- **ABOUT THIS EXERCISE**
What is needed is a word-for-word copy of the lines below from the one with "7441, South Africa" through the one with "Download on the", both included, with every picture left out.

Excerpts from a dataset
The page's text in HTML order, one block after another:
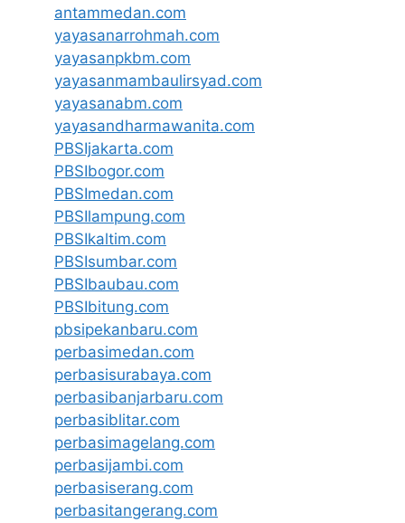
antammedan.com
yayasanarrohmah.com
yayasanpkbm.com
yayasanmambaulirsyad.com
yayasanabm.com
yayasandharmawanita.com
PBSIjakarta.com
PBSIbogor.com
PBSImedan.com
PBSIlampung.com
PBSIkaltim.com
PBSIsumbar.com
PBSIbaubau.com
PBSIbitung.com
pbsipekanbaru.com
perbasimedan.com
perbasisurabaya.com
perbasibanjarbaru.com
perbasiblitar.com
perbasimagelang.com
perbasijambi.com
perbasiserang.com
perbasitangerang.com
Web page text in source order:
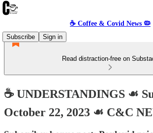
☕️ Coffee & Covid News 🦠
Subscribe
Sign in
Read distraction-free on
☕️ UNDERSTANDINGS ☙
October 22, 2023 ☙ C&C
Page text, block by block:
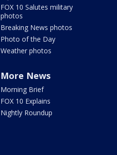
FOX 10 Salutes military
photos
Breaking News photos
Photo of the Day
Weather photos
More News
Morning Brief
FOX 10 Explains
Nightly Roundup
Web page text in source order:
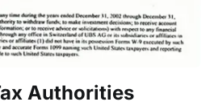
Authorities
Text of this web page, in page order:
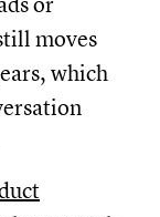
moves
which
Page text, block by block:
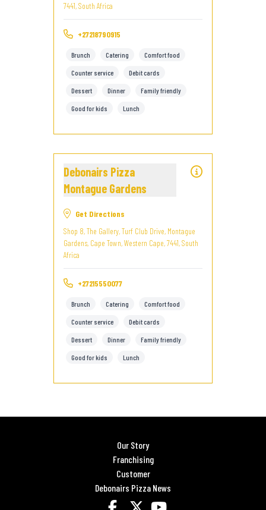
7441, South Africa
+27218790915
Brunch Catering Comfort food
Counter service Debit cards
Dessert Dinner Family friendly
Good for kids Lunch
Debonairs Pizza
Montague Gardens
Get Directions
Shop 8, The Gallery, Turf Club Drive, Montague
Gardens, Cape Town, Western Cape, 7441, South
Africa
+27215550077
Brunch Catering Comfort food
Counter service Debit cards
Dessert Dinner Family friendly
Good for kids Lunch
Our Story
Franchising
Customer
Debonairs Pizza News
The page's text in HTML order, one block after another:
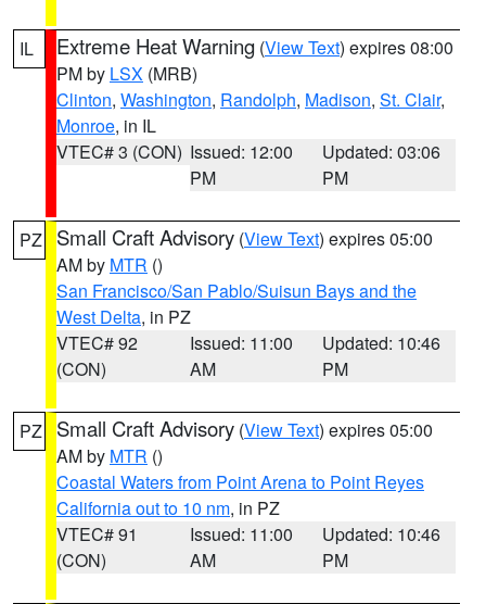
IL Extreme Heat Warning (View Text) expires 08:00
PM by LSX (MRB)
Clinton, Washington, Randolph, Madison, St. Clair,
Monroe, in IL
VTEC# 3 (CON) Issued: 12:00
PM
Updated: 03:06
PM
PZ Small Craft Advisory (View Text) expires 05:00
AM by MTR ()
San Francisco/San Pablo/Suisun Bays and the
West Delta, in PZ
VTEC# 92
(CON)
Issued: 11:00
AM
Updated: 10:46
PM
PZ Small Craft Advisory (View Text) expires 05:00
AM by MTR ()
Coastal Waters from Point Arena to Point Reyes
California out to 10 nm, in PZ
VTEC# 91
(CON)
Issued: 11:00
AM
Updated: 10:46
PM
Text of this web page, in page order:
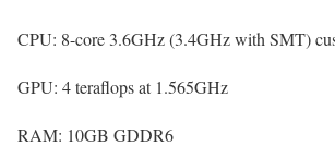
CPU: 8-core 3.6GHz (3.4GHz with SMT)
GPU: 4 teraflops at 1.565GHz
RAM: 10GB GDDR6
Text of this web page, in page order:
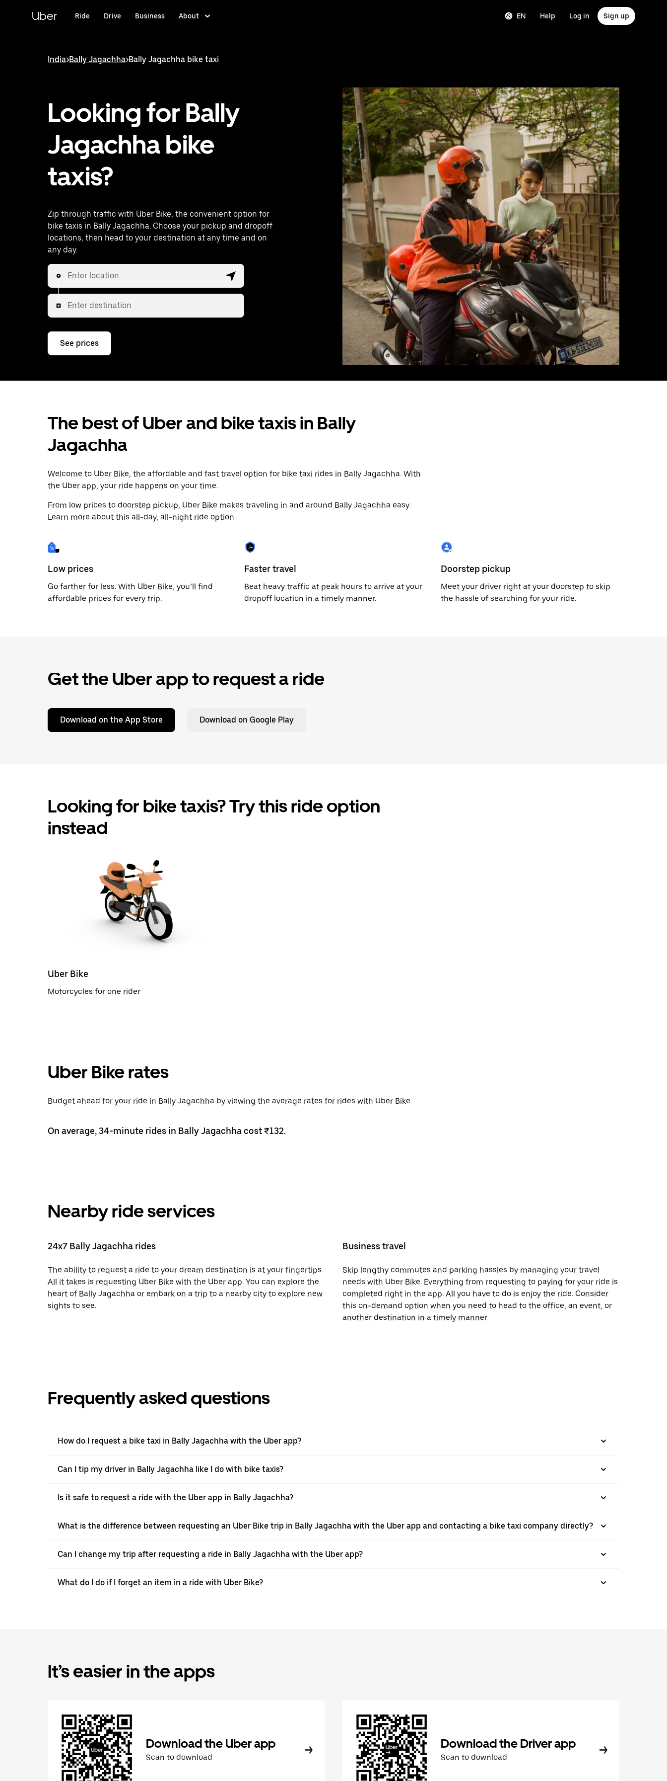
Uber Ride Drive Business About EN Help Log in Sign up
India>Bally Jagachha>Bally Jagachha bike taxi
Looking for Bally
Jagachha bike
taxis?
Zip through traffic with Uber Bike, the convenient option for
bike taxis in Bally Jagachha. Choose your pickup and dropoff
locations, then head to your destination at any time and on
any day.
Enter location
Enter destination
See prices
The best of Uber and bike taxis in Bally
Jagachha
Welcome to Uber Bike, the affordable and fast travel option for bike taxi rides in Bally Jagachha. With
the Uber app, your ride happens on your time.
From low prices to doorstep pickup, Uber Bike makes traveling in and around Bally Jagachha easy.
Learn more about this all-day, all-night ride option.
Low prices
Go farther for less. With Uber Bike, you’ll find
affordable prices for every trip.
Faster travel
Beat heavy traffic at peak hours to arrive at your
dropoff location in a timely manner.
Doorstep pickup
Meet your driver right at your doorstep to skip
the hassle of searching for your ride.
Get the Uber app to request a ride
Download on the App Store Download on Google Play
Looking for bike taxis? Try this ride option
instead
Uber Bike
Motorcycles for one rider
Uber Bike rates
Budget ahead for your ride in Bally Jagachha by viewing the average rates for rides with Uber Bike.
On average, 34-minute rides in Bally Jagachha cost ₹132.
Nearby ride services
24x7 Bally Jagachha rides
The ability to request a ride to your dream destination is at your fingertips.
All it takes is requesting Uber Bike with the Uber app. You can explore the
heart of Bally Jagachha or embark on a trip to a nearby city to explore new
sights to see.
Business travel
Skip lengthy commutes and parking hassles by managing your travel
needs with Uber Bike. Everything from requesting to paying for your ride is
completed right in the app. All you have to do is enjoy the ride. Consider
this on-demand option when you need to head to the office, an event, or
another destination in a timely manner
Frequently asked questions
How do I request a bike taxi in Bally Jagachha with the Uber app?
Can I tip my driver in Bally Jagachha like I do with bike taxis?
Is it safe to request a ride with the Uber app in Bally Jagachha?
What is the difference between requesting an Uber Bike trip in Bally Jagachha with the Uber app and contacting a bike taxi company directly?
Can I change my trip after requesting a ride in Bally Jagachha with the Uber app?
What do I do if I forget an item in a ride with Uber Bike?
It’s easier in the apps
Download the Uber app
Scan to download
Download the Driver app
Scan to download
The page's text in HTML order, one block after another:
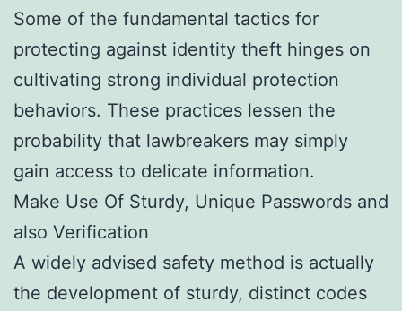
Some of the fundamental tactics for
protecting against identity theft hinges on
cultivating strong individual protection
behaviors. These practices lessen the
probability that lawbreakers may simply
gain access to delicate information.
Make Use Of Sturdy, Unique Passwords and
also Verification
A widely advised safety method is actually
the development of sturdy, distinct codes
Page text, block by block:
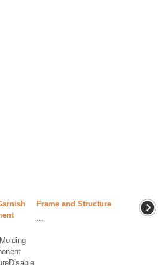
Frame and Structure
...
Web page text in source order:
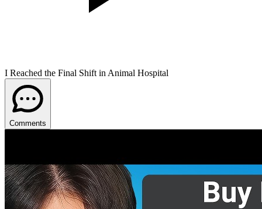
I Reached the Final Shift in Animal Hospital
Comments
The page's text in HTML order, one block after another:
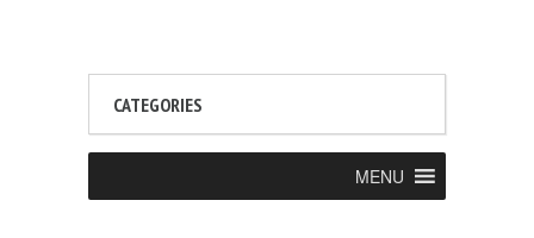
CATEGORIES
MENU
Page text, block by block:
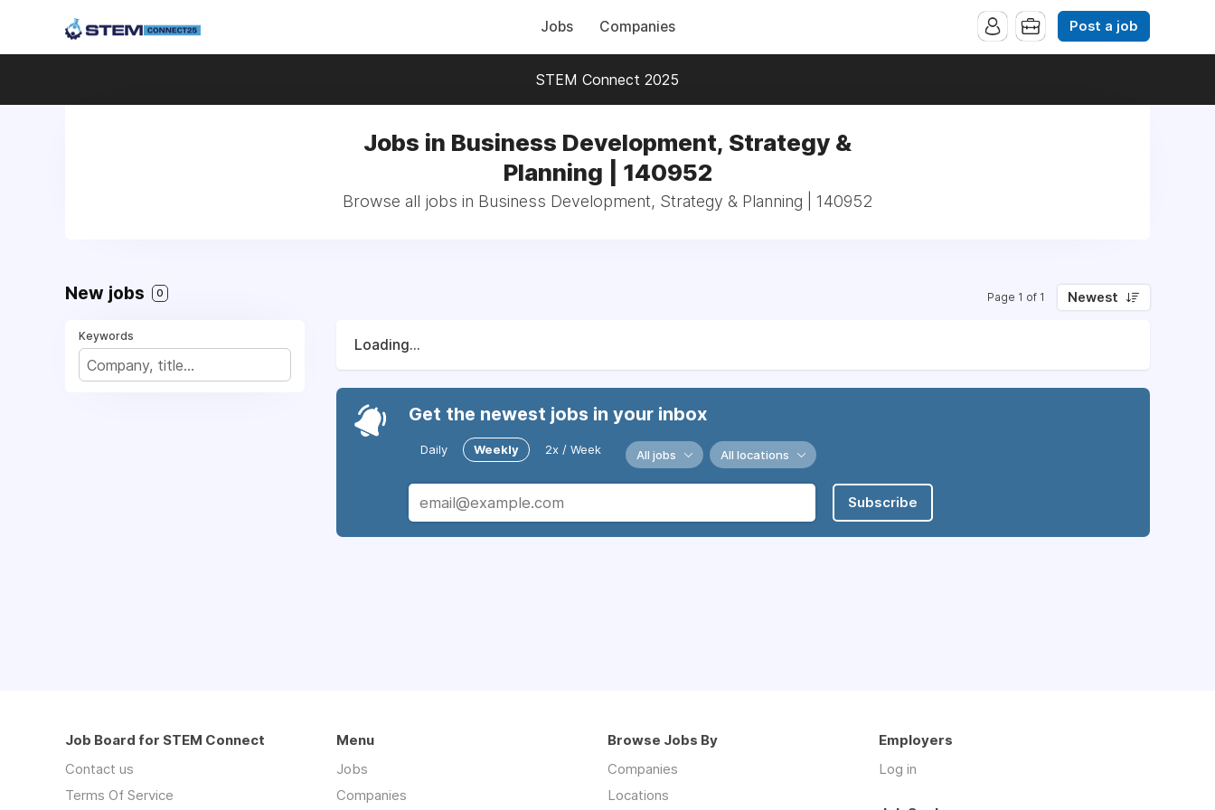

- **SOLUTION TO THE EXERCISE**
7441, South Africa
+27218790915
Brunch Catering Comfort food
Counter service Debit cards
Dessert Dinner Family friendly
Good for kids Lunch
Debonairs Pizza
Montague Gardens
Get Directions
Shop 8, The Gallery, Turf Club Drive, Montague
Gardens, Cape Town, Western Cape, 7441, South
Africa
+27215550077
Brunch Catering Comfort food
Counter service Debit cards
Dessert Dinner Family friendly
Good for kids Lunch
Our Story
Franchising
Customer
Debonairs Pizza News
The page's text in HTML order, one block after another:
IL Extreme Heat Warning (View Text) expires 08:00
PM by LSX (MRB)
Clinton, Washington, Randolph, Madison, St. Clair,
Monroe, in IL
VTEC# 3 (CON) Issued: 12:00
PM
Updated: 03:06
PM
PZ Small Craft Advisory (View Text) expires 05:00
AM by MTR ()
San Francisco/San Pablo/Suisun Bays and the
West Delta, in PZ
VTEC# 92
(CON)
Issued: 11:00
AM
Updated: 10:46
PM
PZ Small Craft Advisory (View Text) expires 05:00
AM by MTR ()
Coastal Waters from Point Arena to Point Reyes
California out to 10 nm, in PZ
VTEC# 91
(CON)
Issued: 11:00
AM
Updated: 10:46
PM
Text of this web page, in page order:
CPU: 8-core 3.6GHz (3.4GHz with SMT)
GPU: 4 teraflops at 1.565GHz
RAM: 10GB GDDR6
Text of this web page, in page order:
Uber Ride Drive Business About EN Help Log in Sign up
India>Bally Jagachha>Bally Jagachha bike taxi
Looking for Bally
Jagachha bike
taxis?
Zip through traffic with Uber Bike, the convenient option for
bike taxis in Bally Jagachha. Choose your pickup and dropoff
locations, then head to your destination at any time and on
any day.
Enter location
Enter destination
See prices
The best of Uber and bike taxis in Bally
Jagachha
Welcome to Uber Bike, the affordable and fast travel option for bike taxi rides in Bally Jagachha. With
the Uber app, your ride happens on your time.
From low prices to doorstep pickup, Uber Bike makes traveling in and around Bally Jagachha easy.
Learn more about this all-day, all-night ride option.
Low prices
Go farther for less. With Uber Bike, you’ll find
affordable prices for every trip.
Faster travel
Beat heavy traffic at peak hours to arrive at your
dropoff location in a timely manner.
Doorstep pickup
Meet your driver right at your doorstep to skip
the hassle of searching for your ride.
Get the Uber app to request a ride
Download on the App Store Download on Google Play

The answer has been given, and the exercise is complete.